Mixed Precision Training with PyTorch Autocast

Intel® Gaudi® AI accelerator supports mixed precision training using native PyTorch autocast. Autocast allows running mixed precision training without extensive modifications to existing FP32 model scripts. It executes operations registered to autocast using lower precision floating data type. The module is provided using the torch.amp package.

For more details on mixed precision training with PyTorch autocast, see https://pytorch.org/docs/stable/amp.html.

Using Autocast on Gaudi

To use autocast on Gaudi, wrap the forward pass (model+loss) of the training to torch.autocast:

with torch.autocast(device_type="hpu", dtype=torch.bfloat16):
   output = model(input)
   loss = loss_fn(output, target)
loss.backward()

For an example model using autocast on HPU, see PyTorch Torchvision.

Registered Operators

There are three types of registration to torch.autocast:

  • Lower precision - These ops run in the lower precision bfloat16 data type.

  • FP32 - These ops run in the higher precision float32 data type.

  • Promote - These ops run in the highest precision data types among its inputs.

The default list of supported ops for each registration type are internally hard-coded. If any op is present in more than one list, it’s handled according to the priority: Lower precision -> FP32 -> Promote. The following provides the default list of registered ops for each type:

  • Lower precision: addmm, addbmm, batch_norm, baddbmm, bmm, conv1d, conv2d, conv3d, conv_transpose1d, conv_transpose2d, conv_transpose3d, dot, dropout, feature_dropout, group_norm, instance_norm, layer_norm, leaky_relu, linear, matmul, mean, mm, mul, mv, softmax, log_softmax, scaled_dot_product_attention

  • FP32: acos, addcdiv, asin, atan2, bilinear, binary_cross_entropy, binary_cross_entropy_with_logits, cdist, cosh, cosine_embedding_loss, cosine_similarity, cross_entropy_loss, dist, div, divide, embedding, embedding_bag, erfinv, exp, expm1, hinge_embedding_loss, huber_loss, kl_div, l1_loss, log, log10, log1p, log2, logsumexp, margin_ranking_loss, mse_loss, multi_margin_loss, multilabel_margin_loss, nll_loss, pdist, poisson_nll_loss, pow, reciprocal, renorm, rsqrt, sinh, smooth_l1_loss, soft_margin_loss, softplus, tan, topk, triplet_margin_loss, truediv, true_divide

  • Promote: add, addcmul, addcdiv, cat, div, exp, mul, pow, sub, iadd, truediv, stack

Note

Float16 data type is not supported. Ensure that bfloat16 specific ops and functions are used in place of float16; for example, tensor.bfloat16() should be used instead of tensor.half().

Override Options

In addition to the native PyTorch autocast functionality, the Intel Gaudi software allows for overriding the default lower precision and FP32 lists. To override these lists, add a file which includes a list of new-line separated ops and pass its location using PT_HPU_AUTOCAST_LOWER_PRECISION_OPS_LIST and PT_HPU_AUTOCAST_FP32_OPS_LIST environment variables. Since registration for autocast occurs during Gaudi modules loading, these variables have to be set before habana_frameworks.torch.core is imported.

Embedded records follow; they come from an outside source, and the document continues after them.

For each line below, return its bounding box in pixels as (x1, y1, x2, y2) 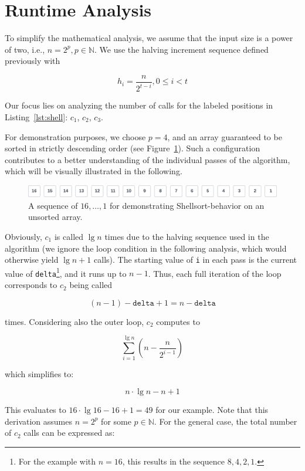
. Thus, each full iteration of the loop (148, 267, 282, 279)
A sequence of (28, 199, 78, 211)
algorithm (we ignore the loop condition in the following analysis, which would (5, 242, 287, 254)
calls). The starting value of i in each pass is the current (94, 253, 297, 266)
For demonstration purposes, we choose (5, 130, 146, 143)
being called (69, 279, 113, 291)
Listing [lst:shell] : (5, 110, 68, 123)
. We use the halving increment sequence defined (94, 43, 269, 55)

The below shows an example using lower precision and FP32 lists:

os.environ['PT_HPU_AUTOCAST_LOWER_PRECISION_OPS_LIST'] = '/path/to/lower_list.txt'
os.environ['PT_HPU_AUTOCAST_FP32_OPS_LIST'] = '/path/to/fp32_list.txt'

import torch
import habana_frameworks.torch.core as htcore

N, D_in, D_out = 64, 1024, 512
x = torch.randn(N, D_in, device='hpu')
y = torch.randn(N, D_out, device='hpu')

model = torch.nn.Linear(D_in, D_out).to(torch.device('hpu'))
optimizer = torch.optim.SGD(model.parameters(), lr=1e-3)

for t in range(500):
   with torch.autocast(device_type='hpu', dtype=torch.bfloat16, enabled=args.is_autocast):
       y_pred = model(x)
       loss = torch.nn.functional.mse_loss(y_pred, y)
   optimizer.zero_grad()
   loss.backward()
   optimizer.step()

Note

  • Since autocast works on the C++ level, ops names may differ between Python and C++ levels. All ops applicable for autocast can be found in [python-packages-path]/torch/include/ATen/RegistrationDeclarations.h.

  • Custom ops are currently not supported.

  • Previously used variables - LOWER_LIST and FP32_LIST - are now deprecated.

Autocast Cache

torch.autocast includes cache_enabled parameter which is enabled by default. It controls the functionality of caching cast operations to reuse them, when one tensor is an input to more than one operator registered for autocast. In Gaudi modules, the underlying graph mode handles this optimization. Therefore, autocast caching is permanently disabled on HPU.